Exercise: The lines to transcribe run from the top of the material below to the line with "unknown. Here is", inclusive. Leave the pictures behind.

Task input:
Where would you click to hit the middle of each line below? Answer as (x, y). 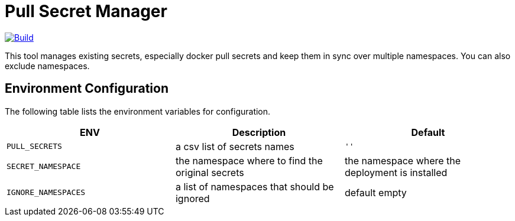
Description (259, 132)
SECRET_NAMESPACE (44, 167)
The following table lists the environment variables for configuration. (138, 111)
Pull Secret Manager (86, 11)
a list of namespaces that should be (255, 186)
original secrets (210, 172)
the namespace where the (403, 160)
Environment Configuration (87, 89)
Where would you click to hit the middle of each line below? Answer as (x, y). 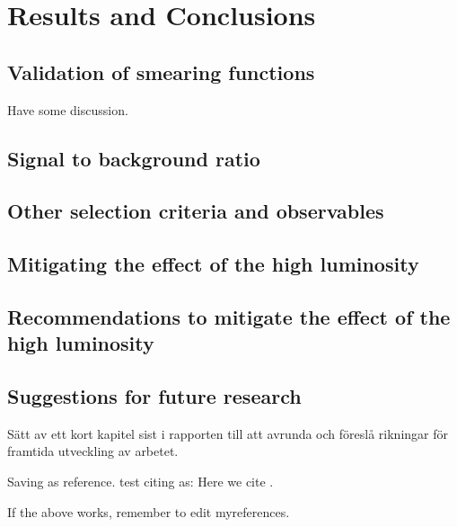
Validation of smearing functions (161, 71)
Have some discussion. (68, 109)
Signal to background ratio (134, 158)
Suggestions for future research (154, 396)
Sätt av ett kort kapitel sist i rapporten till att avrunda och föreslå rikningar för (228, 433)
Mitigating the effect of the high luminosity (213, 264)
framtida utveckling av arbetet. (93, 451)
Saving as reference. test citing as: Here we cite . (141, 482)
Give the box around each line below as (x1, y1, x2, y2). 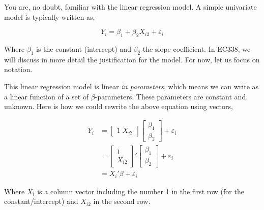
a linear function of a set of (4, 91, 89, 101)
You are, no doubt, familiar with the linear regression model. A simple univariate (4, 2, 257, 12)
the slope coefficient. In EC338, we (142, 43, 251, 54)
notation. (4, 64, 33, 75)
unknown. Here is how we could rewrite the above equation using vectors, (4, 101, 233, 112)
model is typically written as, (4, 11, 95, 22)
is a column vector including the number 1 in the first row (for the (37, 186, 244, 196)
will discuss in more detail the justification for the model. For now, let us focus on (4, 54, 260, 64)
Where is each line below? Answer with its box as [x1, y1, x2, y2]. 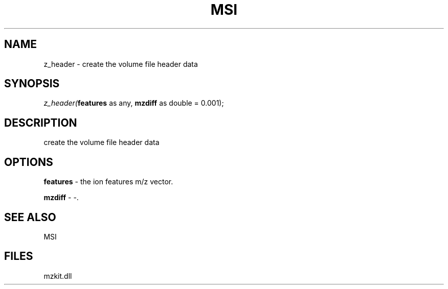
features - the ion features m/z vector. [43, 177, 173, 186]
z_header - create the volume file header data [43, 59, 198, 68]
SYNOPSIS [4, 77, 60, 90]
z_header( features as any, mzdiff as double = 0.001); [43, 99, 224, 108]
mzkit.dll [43, 271, 72, 280]
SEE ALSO [4, 210, 56, 224]
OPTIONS [4, 155, 53, 168]
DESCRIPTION [4, 116, 77, 129]
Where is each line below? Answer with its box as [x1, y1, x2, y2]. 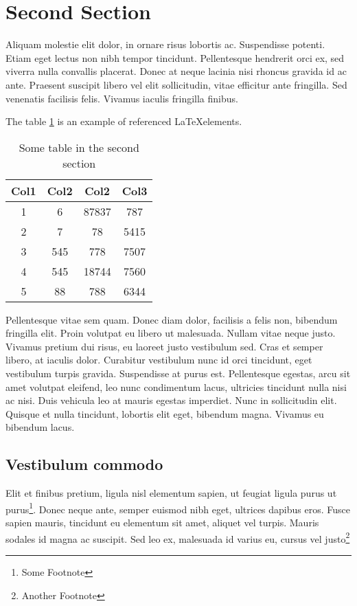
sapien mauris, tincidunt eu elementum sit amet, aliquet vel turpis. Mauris [5, 515, 319, 530]
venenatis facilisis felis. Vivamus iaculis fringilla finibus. [5, 91, 238, 105]
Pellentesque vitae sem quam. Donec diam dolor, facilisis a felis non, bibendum [5, 312, 338, 326]
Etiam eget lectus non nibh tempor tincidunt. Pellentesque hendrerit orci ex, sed [5, 50, 345, 65]
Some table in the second [19, 139, 139, 155]
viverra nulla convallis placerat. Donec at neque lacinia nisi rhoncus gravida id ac [5, 64, 347, 78]
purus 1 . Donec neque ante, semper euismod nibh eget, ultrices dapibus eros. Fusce [5, 500, 350, 516]
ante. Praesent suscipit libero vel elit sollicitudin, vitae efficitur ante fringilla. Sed [5, 77, 347, 91]
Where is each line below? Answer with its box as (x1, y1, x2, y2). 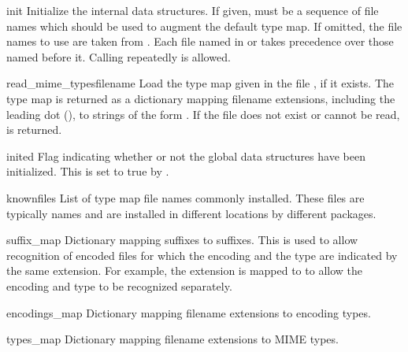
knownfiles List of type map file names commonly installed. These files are (6, 189, 365, 206)
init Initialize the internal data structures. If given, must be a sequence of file (6, 2, 379, 18)
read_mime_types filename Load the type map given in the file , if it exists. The (6, 75, 395, 91)
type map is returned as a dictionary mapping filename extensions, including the (6, 90, 395, 106)
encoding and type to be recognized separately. (6, 277, 232, 294)
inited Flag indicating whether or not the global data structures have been (6, 147, 365, 164)
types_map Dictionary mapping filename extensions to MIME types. (6, 331, 339, 347)
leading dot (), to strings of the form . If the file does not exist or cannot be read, (6, 106, 400, 122)
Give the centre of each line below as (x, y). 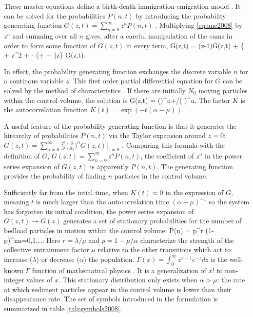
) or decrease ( (58, 259)
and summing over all (45, 35)
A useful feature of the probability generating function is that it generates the (120, 126)
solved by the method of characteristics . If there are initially (95, 90)
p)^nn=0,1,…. (24, 240)
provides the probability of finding (55, 176)
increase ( (18, 259)
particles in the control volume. (161, 176)
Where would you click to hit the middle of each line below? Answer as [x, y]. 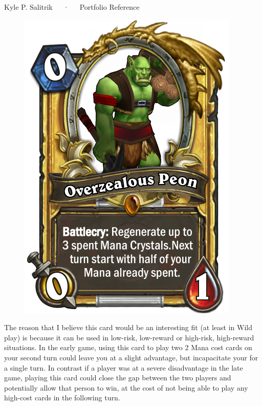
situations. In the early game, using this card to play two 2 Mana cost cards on [128, 347]
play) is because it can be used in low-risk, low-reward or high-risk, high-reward [129, 337]
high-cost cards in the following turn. [62, 398]
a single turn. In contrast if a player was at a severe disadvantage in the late [124, 367]
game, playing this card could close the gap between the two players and [118, 378]
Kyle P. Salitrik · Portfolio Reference [72, 7]
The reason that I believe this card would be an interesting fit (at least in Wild [128, 327]
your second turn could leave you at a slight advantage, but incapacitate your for [131, 357]
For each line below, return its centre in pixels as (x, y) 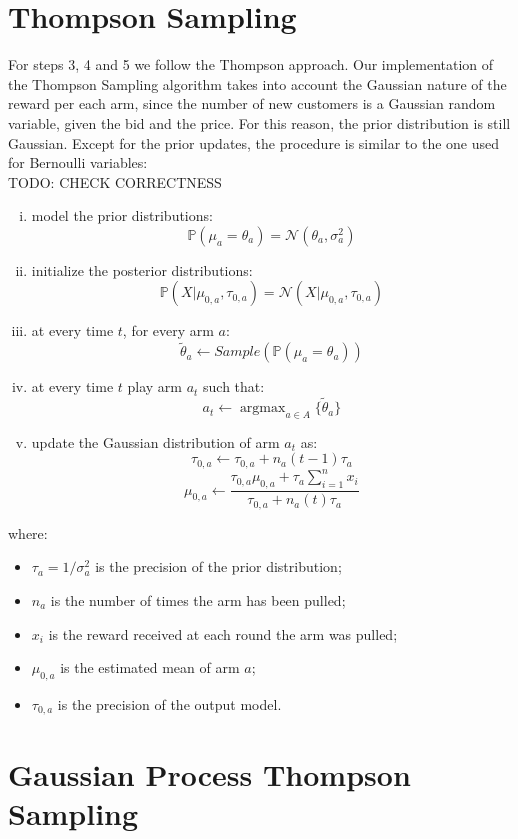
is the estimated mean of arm (150, 667)
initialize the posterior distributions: (142, 269)
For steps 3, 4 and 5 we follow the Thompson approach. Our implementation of (251, 64)
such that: (234, 386)
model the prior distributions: (122, 215)
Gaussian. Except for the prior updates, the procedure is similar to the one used (254, 142)
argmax (262, 408)
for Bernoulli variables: (78, 162)
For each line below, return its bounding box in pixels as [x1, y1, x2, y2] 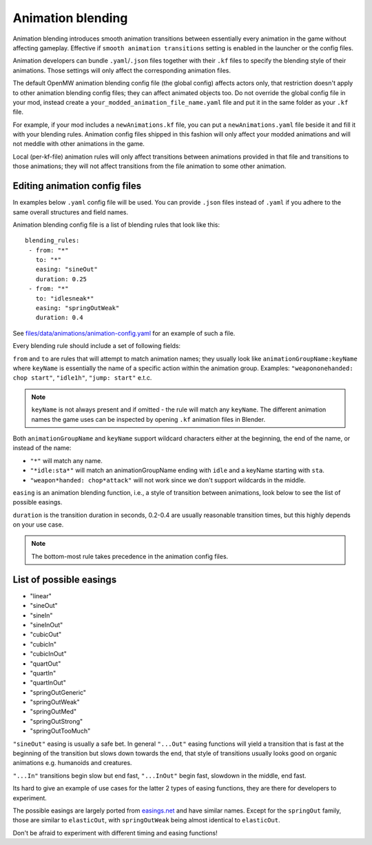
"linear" [30, 591, 52, 600]
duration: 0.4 [35, 314, 83, 322]
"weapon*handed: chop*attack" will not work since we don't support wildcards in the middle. [30, 476, 306, 484]
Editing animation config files [12, 180, 141, 192]
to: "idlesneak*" [35, 294, 94, 303]
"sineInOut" [30, 620, 63, 629]
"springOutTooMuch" [30, 727, 91, 735]
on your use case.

Answer box:
Where would you click to hit the middle of each line below? Answer as (x, y). 
Description (259, 132)
SECRET_NAMESPACE (44, 167)
The following table lists the environment variables for configuration. (138, 111)
Pull Secret Manager (86, 11)
a list of namespaces that should be (255, 186)
original secrets (210, 172)
the namespace where the (403, 160)
Environment Configuration (87, 89)
Where would you click to hit the middle of each line below? Answer as (x, y). 
Validation of smearing functions (161, 71)
Have some discussion. (68, 109)
Signal to background ratio (134, 158)
Suggestions for future research (154, 396)
Sätt av ett kort kapitel sist i rapporten till att avrunda och föreslå rikningar för (228, 433)
Mitigating the effect of the high luminosity (213, 264)
framtida utveckling av arbetet. (93, 451)
Saving as reference. test citing as: Here we cite . (141, 482)
Give the box around each line below as (x1, y1, x2, y2). 
a linear function of a set of (4, 91, 89, 101)
You are, no doubt, familiar with the linear regression model. A simple univariate (4, 2, 257, 12)
the slope coefficient. In EC338, we (142, 43, 251, 54)
notation. (4, 64, 33, 75)
unknown. Here is how we could rewrite the above equation using vectors, (4, 101, 233, 112)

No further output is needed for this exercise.